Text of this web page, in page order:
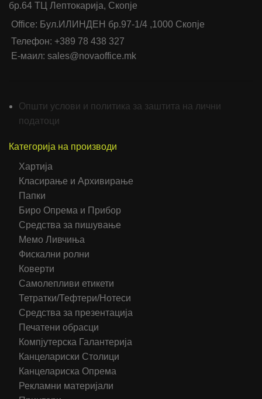
бр.64 ТЦ Лептокарија, Скопје
Office: Бул.ИЛИНДЕН бр.97-1/4 ,1000 Скопје
Телефон: +389 78 438 327
Е-маил: sales@novaoffice.mk
Општи услови и политика за заштита на лични
податоци
Категорија на производи
Хартија
Класирање и Архивирање
Папки
Биро Опрема и Прибор
Средства за пишување
Мемо Ливчиња
Фискални ролни
Коверти
Самолепливи етикети
Тетратки/Тефтери/Нотеси
Средства за презентација
Печатени обрасци
Компјутерска Галантерија
Канцелариски Столици
Канцелариска Опрема
Рекламни материјали
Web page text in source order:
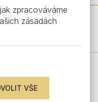
zpracováváme
zásadách
KOLEKCE
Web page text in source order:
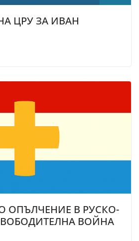
ЦРУ ЗА ИВАН
ОПЪЛЧЕНИЕ В РУСКО-
ВОЙНА
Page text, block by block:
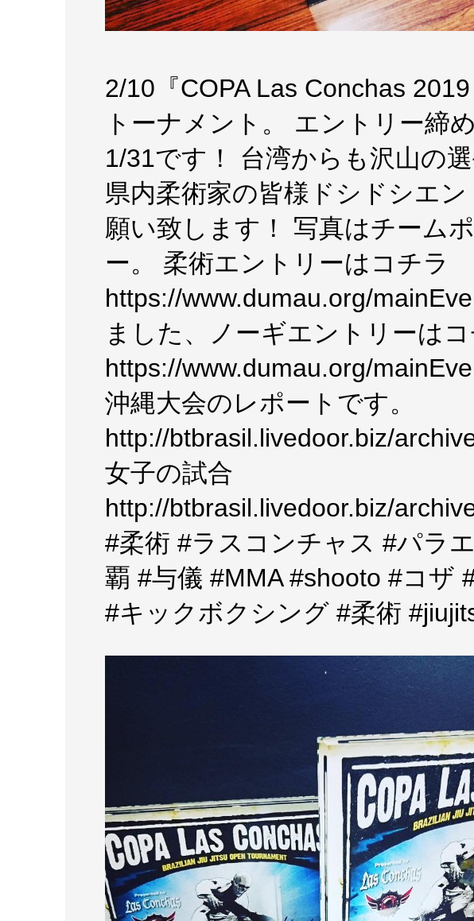
2/10『COPA Las Conchas
トーナメント。 エントリー締
1/31です！ 台湾からも沢山の
県内柔術家の皆様ドシドシエ
願い致します！ 写真はチーム
ー。 柔術エントリーはコチラ
https://www.dumau.org/
ました、ノーギエントリーは
https://www.dumau.org/
沖縄大会のレポートです。
http://btbrasil.livedoor.biz/
女子の試合
http://btbrasil.livedoor.biz/
#柔術 #ラスコンチャス #パラ
覇 #与儀 #MMA #shooto #コザ
#キックボクシング #柔術
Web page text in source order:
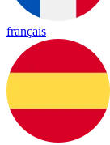
français
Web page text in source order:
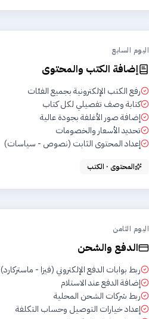
اليوم السابع
إضافة الكتب والمحتوى
رفع الكتب الإلكترونية بجميع الفئات
كتابة وصف تفصيلي لكل كتاب
إضافة صور الأغلفة بجودة عالية
تحديد الأسعار والخصومات
إعداد المحتوى الثابت (نصوص - سياسات)
المحتوى · الكتب
اليوم الثامن
الدفع والشحن
ربط بوابات الدفع الإلكتروني (فيزا - ماستركارد)
إضافة الدفع عند الاستلام
ربط شركات الشحن المحلية
إعداد خيارات التوصيل وحساب التكلفة
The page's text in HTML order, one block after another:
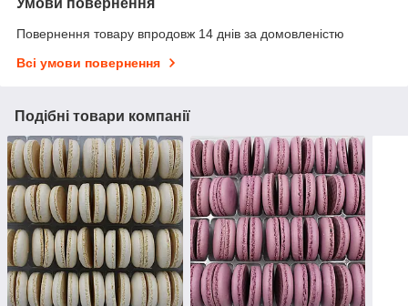
Повернення товару впродовж 14 днів за домовленістю
Всі умови повернення
Подібні товари компанії
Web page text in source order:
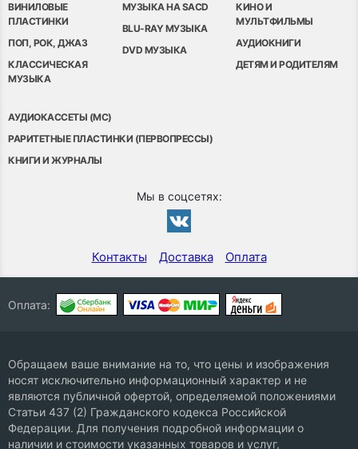
ВИНИЛОВЫЕ
ПЛАСТИНКИ
ПОП, РОК, ДЖАЗ
КЛАССИЧЕСКАЯ
МУЗЫКА
МУЗЫКА НА SACD
BLU-RAY МУЗЫКА
DVD МУЗЫКА
КИНО И
МУЛЬТФИЛЬМЫ
АУДИОКНИГИ
ДЕТЯМ И РОДИТЕЛЯМ
АУДИОКАССЕТЫ (MC)
РАРИТЕТНЫЕ ПЛАСТИНКИ (ПЕРВОПРЕССЫ)
КНИГИ И ЖУРНАЛЫ
Мы в соцсетях:
Контакты Доставка Оплата
Оплата:
Обращаем ваше внимание на то, что цены и изображения
носят исключительно информационный характер и не
являются публичной офертой, определяемой положениями
Статьи 437 (2) Гражданского кодекса Российской
Федерации. Для получения подробной информации о
наличии и стоимости указанных товаров и услуг,
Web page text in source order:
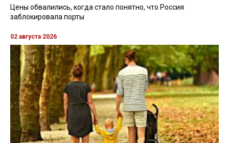
Цены обвалились, когда стало понятно, что Россия
заблокировала порты
02 августа 2026
==========
Problem requirements:
Beginning with the first line of the records, write out every line up to and including the one with "Средства за пишување", exactly, and omit all pictures.

Result:
Text of this web page, in page order:
бр.64 ТЦ Лептокарија, Скопје
Office: Бул.ИЛИНДЕН бр.97-1/4 ,1000 Скопје
Телефон: +389 78 438 327
Е-маил: sales@novaoffice.mk
Општи услови и политика за заштита на лични
податоци
Категорија на производи
Хартија
Класирање и Архивирање
Папки
Биро Опрема и Прибор
Средства за пишување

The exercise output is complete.